EXERCISE DETAILS: I'd like the full listing transcribed exactly, with no images included.

RECORDS SHOWN:
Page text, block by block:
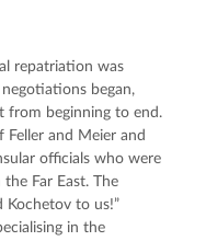
repatriation was
began,
from beginning to end.
Feller and Meier and
officials who were
Far East. The
Kochetov to us!”
in the
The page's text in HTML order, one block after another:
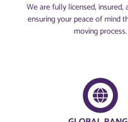
We are fully licensed, insured,
ensuring your peace of mind
moving process.
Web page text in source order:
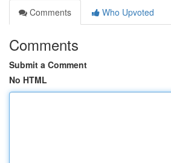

FINAL ANSWER:
Page text, block by block:
repatriation was
began,
from beginning to end.
Feller and Meier and
officials who were
Far East. The
Kochetov to us!”
in the
The page's text in HTML order, one block after another:
We are fully licensed, insured,
ensuring your peace of mind
moving process.
Web page text in source order:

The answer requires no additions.